In fact, aniracetam has had a disappointing history. In the 1990s, aniracetam was prescribed for eight years in Japan under the brand name Draganon to treat emotional disturbances after displaying promising effects in animal models of mood disorders. But positive effects in animals don’t guarantee the drug’s clinical efficacy, warned Kazuo Nakamura, a neurobiologist from Nippon Roche Research Centre who had studied the drug for decades. And when re-evaluated in a rigorously controlled clinical trial in 2000, Draganon failed to demonstrate significant mood-promoting effects. It was pulled from the market shortly after.
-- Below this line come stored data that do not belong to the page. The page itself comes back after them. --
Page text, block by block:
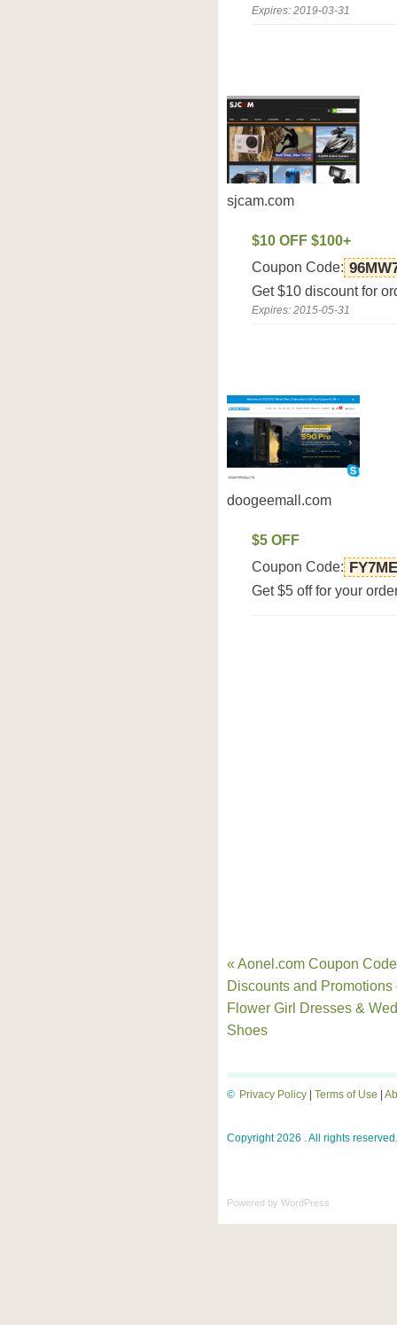
Expires: 2019-03-31
sjcam.com
$10 OFF $100+
Coupon Code:
Get $10 discount for
Expires: 2015-05-31
doogeemall.com
$5 OFF
Coupon Code: FY7ME
Get $5 off for your
« Aonel.com Coupon
Discounts and Promotions
Flower Girl Dresses &
Shoes
Privacy Policy Terms of Use
©
Copyright 2026 . All rights reserved.
Powered by WordPress
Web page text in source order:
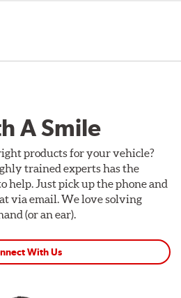
A Smile
products for your vehicle?
trained experts has the
help. Just pick up the phone and
via email. We love solving
(or an ear).
With Us
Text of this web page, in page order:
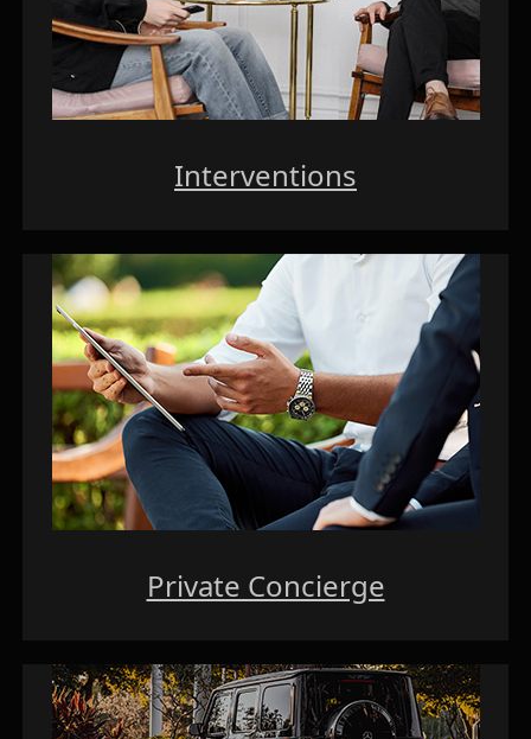
Interventions
Private Concierge
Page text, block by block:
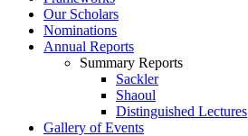
Our Scholars
Nominations
Annual Reports
Summary Reports
Sackler
Shaoul
Distinguished Lectures
Gallery of Events
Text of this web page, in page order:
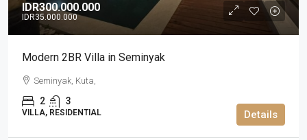
IDR300.000.000
IDR35.000.000
Modern 2BR Villa in Seminyak
Seminyak, Kuta,
2 3
VILLA, RESIDENTIAL Details
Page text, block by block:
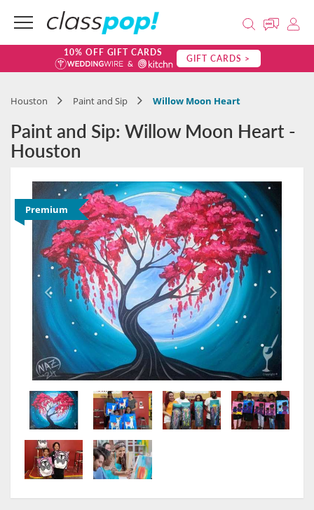
10% OFF GIFT CARDS GIFT CARDS >
Houston Paint and Sip Willow Moon Heart
Paint and Sip: Willow Moon Heart -
Houston
Premium
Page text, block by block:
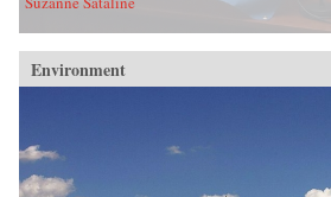
Environment
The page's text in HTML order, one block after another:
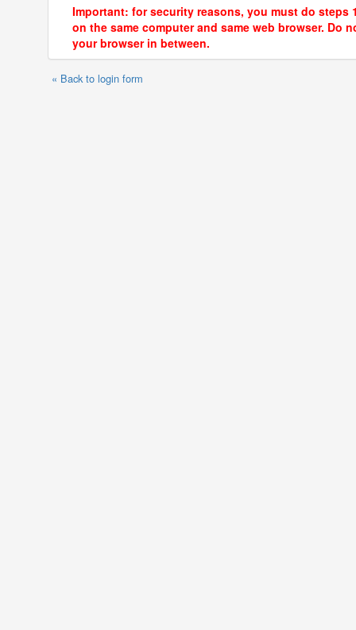
Important: for security reasons, you must do steps
on the same computer and same web browser. Do
your browser in between.
« Back to login form
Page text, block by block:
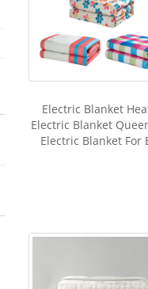
Electric Blanket
Electric Blanket
Electric Blanket For

Now, 50 years after the birth of piracetam, we still don’t know whether racetams are effective. What’s more, we don’t even know how they interact with our bodies. Racetams are strange in that they need a dose thousands of times higher than the average drug to show any effects. Most drugs, like asprin, are designed to seek out and latch onto a particular protein in the body and subsequently tweak its function. It’s a strong interaction: a tiny bit of drug is sufficient to trigger a medical effect – for example, pain relief. However, as racetams require an enormous dose to work, it’s highly unlikely that they act on a single molecule. Some researchers report that racetam directly enhance the function of brain receptors important for learning and memory. Others believe that they increase blood and oxygen flow to the brain, or that they directly boost the metabolisms of brain cells. Without understanding how racetams work, we can’t predict how they might harm.
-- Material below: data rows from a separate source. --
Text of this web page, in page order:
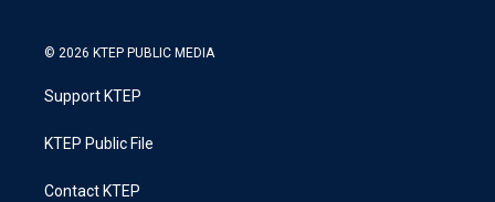
© 2026 KTEP PUBLIC MEDIA
Support KTEP
KTEP Public File
Contact KTEP
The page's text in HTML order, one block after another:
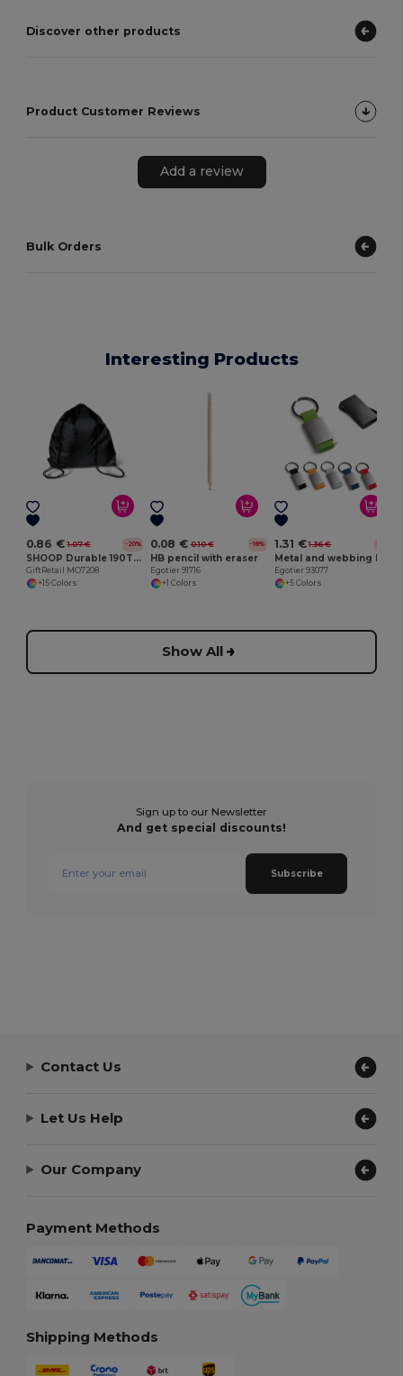
Discover other products
Product Customer Reviews
Add a review
Bulk Orders
Interesting Products
0.86 € 1.07 € -20%
SHOOP Durable 190T Polyester Drawstring Day Trip Bag
GiftRetail MO7208
+15 Colors
0.08 € 0.10 € -18%
HB pencil with eraser
Egotier 91716
+1 Colors
1.31 € 1.36 € -4%
Egotier 93077
+5 Colors
Show All
Sign up to our Newsletter
And get special discounts!
Subscribe
Contact Us
Let Us Help
Our Company
Payment Methods
Shipping Methods
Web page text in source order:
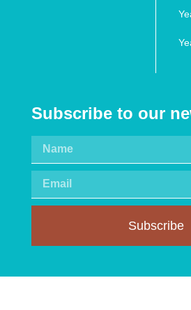
Subscribe to our
Subscribe
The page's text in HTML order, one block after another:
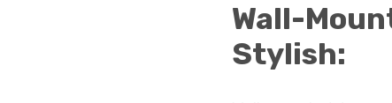
Wall-
Stylish:
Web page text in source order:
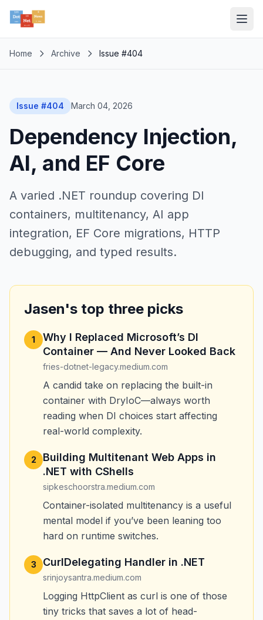
Home Archive Issue #404
Issue #404 March 04, 2026
Dependency Injection,
AI, and EF Core
A varied .NET roundup covering DI
containers, multitenancy, AI app
integration, EF Core migrations, HTTP
debugging, and typed results.
Jasen's top three picks
1
Why I Replaced Microsoft’s DI
Container — And Never Looked Back
fries-dotnet-legacy.medium.com
A candid take on replacing the built-in
container with DryIoC—always worth
reading when DI choices start affecting
real-world complexity.
2
Building Multitenant Web Apps in
.NET with CShells
sipkeschoorstra.medium.com
Container-isolated multitenancy is a useful
mental model if you’ve been leaning too
hard on runtime switches.
3 CurlDelegating Handler in .NET
srinjoysantra.medium.com
Logging HttpClient as curl is one of those
tiny tricks that saves a lot of head-
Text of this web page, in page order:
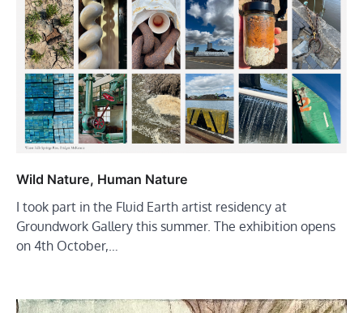
Wild Nature, Human Nature
I took part in the Fluid Earth artist residency at
Groundwork Gallery this summer. The exhibition opens
on 4th October,…
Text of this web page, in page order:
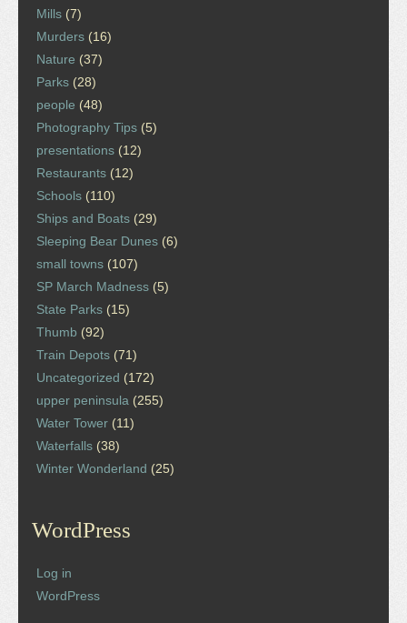
Mills (7)
Murders (16)
Nature (37)
Parks (28)
people (48)
Photography Tips (5)
presentations (12)
Restaurants (12)
Schools (110)
Ships and Boats (29)
Sleeping Bear Dunes (6)
small towns (107)
SP March Madness (5)
State Parks (15)
Thumb (92)
Train Depots (71)
Uncategorized (172)
upper peninsula (255)
Water Tower (11)
Waterfalls (38)
Winter Wonderland (25)
WordPress
Log in
WordPress
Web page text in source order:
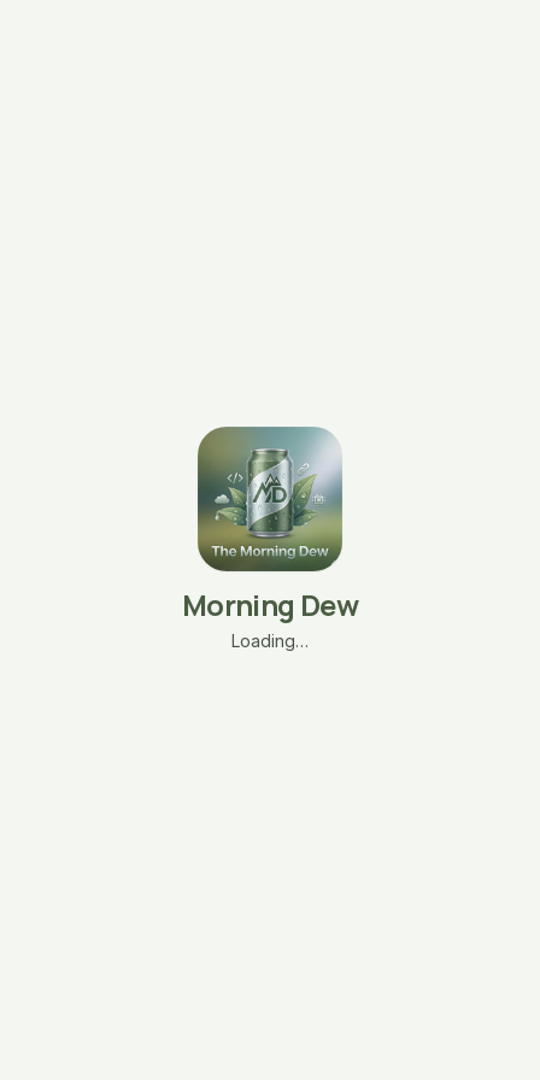
Morning Dew
Loading…
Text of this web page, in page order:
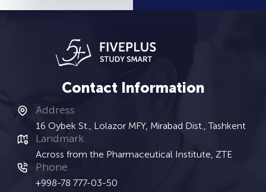
Contact Information
Address
16 Oybek St., Lolazor MFY, Mirabad Dist., Tashkent
Landmark
Across from the Pharmaceutical Institute, ZTE
Phone
+998-78 777-03-50

What’s more, some brain hackers want it all. Rather than relying on a single chemical, they research and improvise drug combinations to use throughout the day. truBrain is an example of such a “stack”, blending together cognitive enhancers, nutrients and stress-relievers in every single packet. There is little, if any, data on how a cocktail of “brain boosters” interacts with our organs – could these drugs even damage brain function?

Brain hackers seem to be aware of the risks. Most seek out advice in online forums for trustworthy vendors, and some even go so far as capping loose powders into capsules to control their release. Many more delve into academic research papers, evaluating and sharing the data to help inform their drug usage. Yet all this due diligence is an illusion: brain hackers only need a shred of evidence to start experimenting on their own brains – the desire to optimize brain function is simply too strong.

I understand the allure. I caved in to the temptation of truBrain’s cocktail of pills. Did I get smarter, happier, funnier? No. Instead, I was rewarded with a week-long, pulsing headache that disappeared once I stopped the drugs. Perhaps brain boosters have benefits yet to be uncovered. For now, I remain a skeptic.